"В.Зазубрин. Щепка ("Сибирские огни", No 2 1989) (про революцию)" - читать интересную книгу автора

- Ну, вы, миндаль сахарный, замолчите. Чека есть орудие классовой
расправы. Поняли? Если расправы, так, значит,-не суд. Персональная
ответственность для нас имеет значение безусловное, но не такое, как для
обычного суда или Ревтрибунала. Для нас важнее всего социальное положение,
классовая принадлежность. И только.
Ян Пепел, энергично подняв сжатые кулаки, поддержал Срубова.
- Революция-никакой философии. Расстрелять. Кац тоже высказался за
расстрел и стал усиленно сморкаться. Срубов на огромной высоте. Страха,
жестокости, непозволенного -нет. А разговоры о нравственном и
безнравственном, моральном и аморальном - чепуха, предрассудки. Хотя для
людишек-булавочек весь этот хлам необходим. Но ему, Срубову, к чему? Ему
важно не допустить восстания этих булавочек. Как, каким
способом-безразлично.
И одновременно Срубов думает, что это не так. Не все позволено. Есть
границы всему. Но как не перейти ее? Как удержаться на ней?

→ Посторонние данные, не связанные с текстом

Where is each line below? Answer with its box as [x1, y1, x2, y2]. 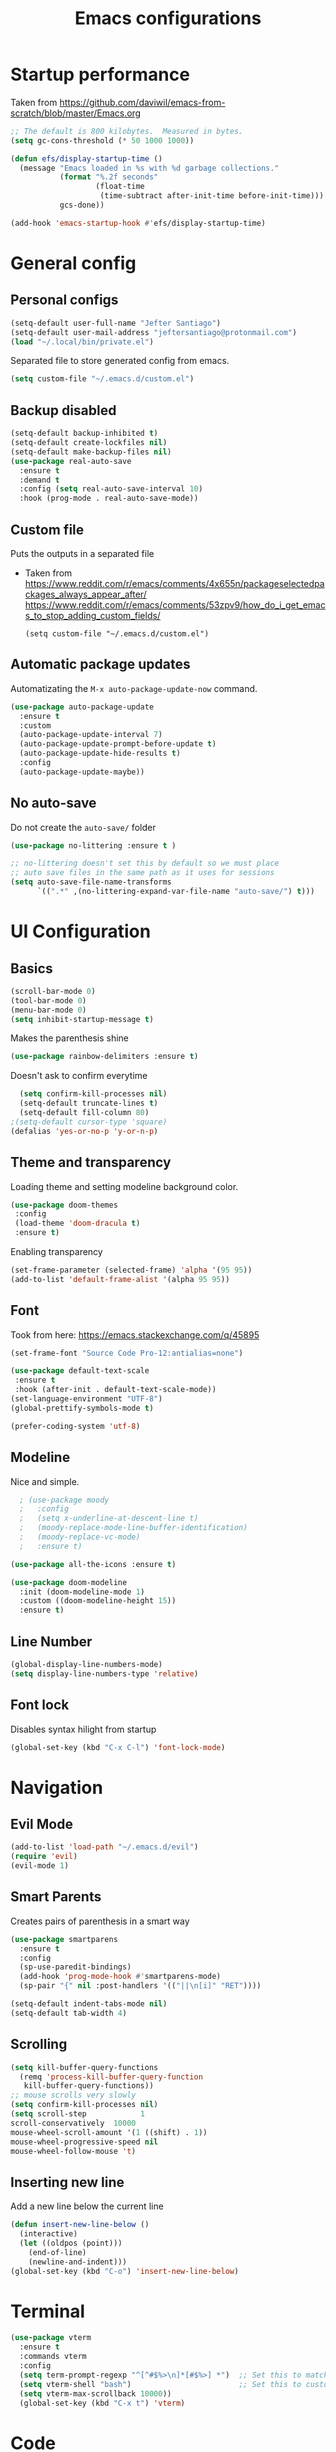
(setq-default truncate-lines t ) [19, 1098, 159, 1109]
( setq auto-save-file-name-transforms [10, 877, 172, 887]
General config [10, 252, 137, 274]
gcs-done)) [59, 200, 105, 211]
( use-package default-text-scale [10, 1366, 150, 1376]
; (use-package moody [19, 1495, 110, 1505]
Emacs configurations [74, 7, 262, 30]
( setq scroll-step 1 [10, 2109, 145, 2119]
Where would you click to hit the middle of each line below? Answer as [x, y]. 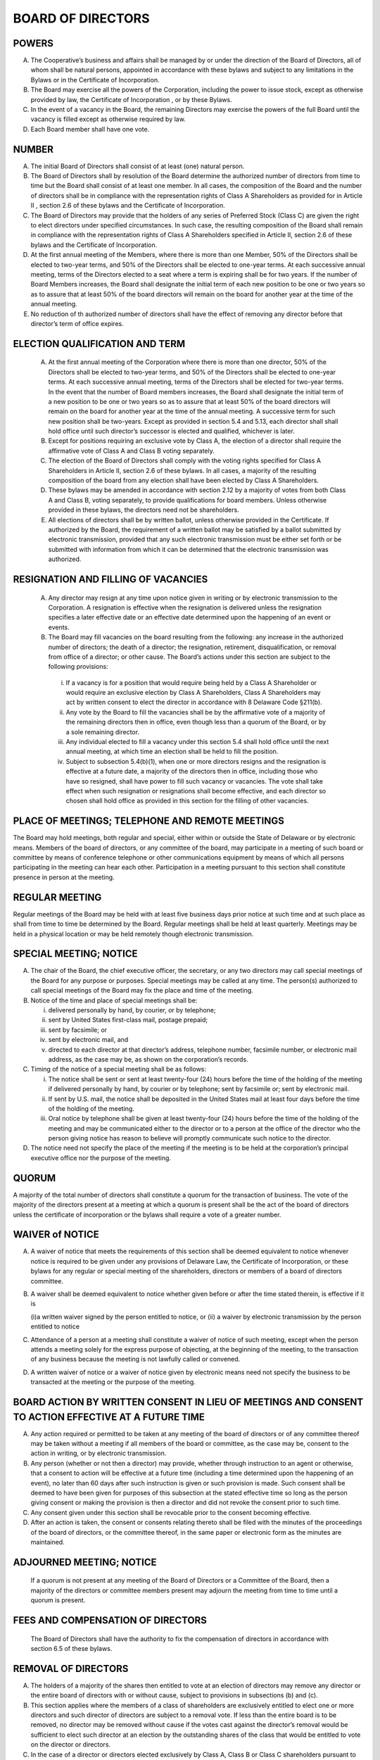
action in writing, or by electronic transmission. [99, 1453]
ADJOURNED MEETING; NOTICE [85, 1562]
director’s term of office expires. [77, 323]
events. [59, 627]
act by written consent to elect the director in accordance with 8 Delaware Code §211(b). [194, 702]
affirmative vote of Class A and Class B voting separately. [131, 451]
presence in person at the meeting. [64, 877]
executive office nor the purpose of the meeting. [101, 1157]
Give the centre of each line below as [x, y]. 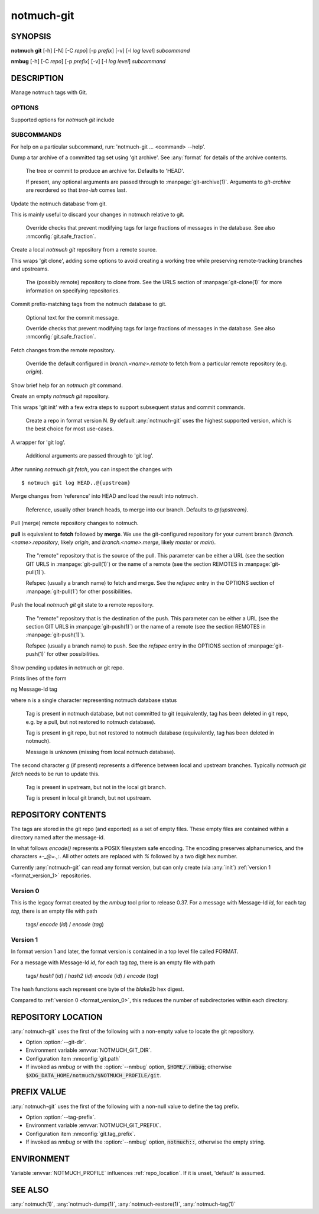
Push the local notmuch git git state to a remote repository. [82, 605]
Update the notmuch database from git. [59, 204]
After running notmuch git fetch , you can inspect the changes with [92, 469]
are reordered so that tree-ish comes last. [76, 190]
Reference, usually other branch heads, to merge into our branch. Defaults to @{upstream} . [137, 510]
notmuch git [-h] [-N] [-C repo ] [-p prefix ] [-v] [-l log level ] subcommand [100, 51]
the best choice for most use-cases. [70, 429]
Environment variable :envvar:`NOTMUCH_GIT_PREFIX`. [93, 1125]
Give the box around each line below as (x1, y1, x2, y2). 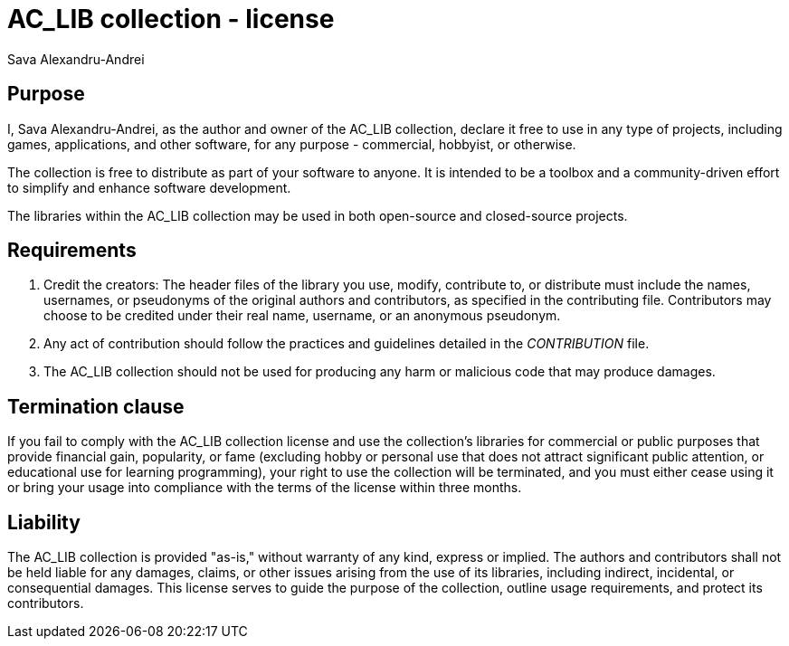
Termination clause (7, 394, 185, 418)
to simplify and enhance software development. (7, 179, 291, 195)
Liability (7, 510, 81, 534)
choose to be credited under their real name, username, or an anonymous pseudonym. (43, 308, 561, 324)
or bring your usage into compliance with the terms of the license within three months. (7, 480, 522, 496)
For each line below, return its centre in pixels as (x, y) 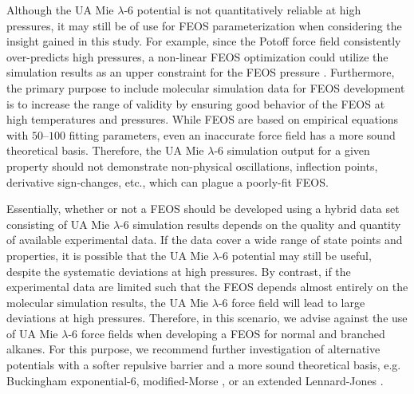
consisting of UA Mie (58, 224)
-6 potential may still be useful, (295, 255)
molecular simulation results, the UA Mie (108, 302)
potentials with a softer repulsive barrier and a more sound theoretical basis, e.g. (204, 365)
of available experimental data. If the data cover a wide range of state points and (205, 240)
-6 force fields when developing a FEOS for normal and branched (227, 333)
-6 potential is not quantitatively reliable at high (242, 10)
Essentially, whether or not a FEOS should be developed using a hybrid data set (203, 209)
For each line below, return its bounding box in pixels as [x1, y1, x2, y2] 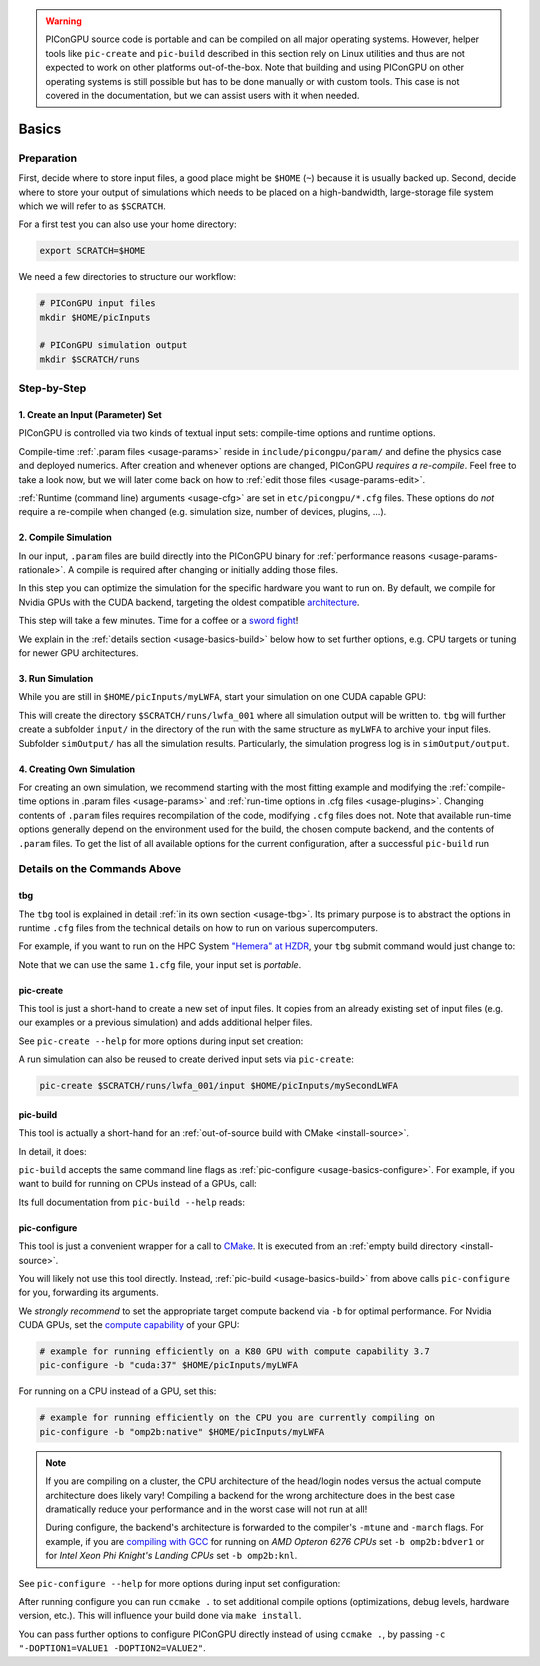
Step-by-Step [18, 381, 87, 395]
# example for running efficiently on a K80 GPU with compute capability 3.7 [39, 1346, 430, 1357]
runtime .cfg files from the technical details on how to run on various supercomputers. [18, 921, 379, 934]
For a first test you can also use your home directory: [18, 218, 237, 230]
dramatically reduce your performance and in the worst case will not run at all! [45, 1503, 368, 1515]
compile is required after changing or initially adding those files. [76, 564, 339, 576]
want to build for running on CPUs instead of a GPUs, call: [18, 1178, 257, 1190]
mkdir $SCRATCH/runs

Бледнело лицо. Между бровей складки. Срубов не слушал
докладчика-следователя. Думал, как остановиться на предельной точке
дозволенного. И где она? На чем-то очень остром стоял одной ногой, другой и
руками пытался сохранить равновесие. Удавалось с трудом. И только, кажется,
уже к концу заседания обеими ногами стал устойчиво, твердо. Очень
обрадовался, нашел способ удержаться на предельной черте. Все зависит,
оказывается, от остроконечной, трехгранной пирамидки. Ее, конечно,
присутствие и обнаружил у себя в мозгу. Она железной твердости и чистоты. Ее
состав - исключительно критикующие и контролирующие электроны. Улыбаясь,
погладил себя по голове. Волосы прижал поплотнее к черепу, чтобы не
выскочила драгоценная пирамидка. Успокоился.
Под протоколом подписался первым. Четко, крупными кольцами с нажимом
подписал Срубов, от "о" протянул тонкую ниточку и прикрепил ее к концу
толстой длинной палки, заменившей букву "в". Вся подпись-кусок
перекрученной деревянной стружки, нацепленной на кол. Члены коллегии на
секунду замешкались. Каждый ждал, что кто-нибудь другой первый возьмет перо.
Ян Пепел решительно схватил ручку Срубова. Против слова "Члены" быстро
нацарапал-Ян Пепел.
Срубов мрачно сдвинул брови. От белого листа протокола в лицо холод
снежной ямы. Живому неприятно у могилы. Она чужая. Но она под ногами. Между
фамилией последнего приговоренного и подписью Срубова-один сантиметр.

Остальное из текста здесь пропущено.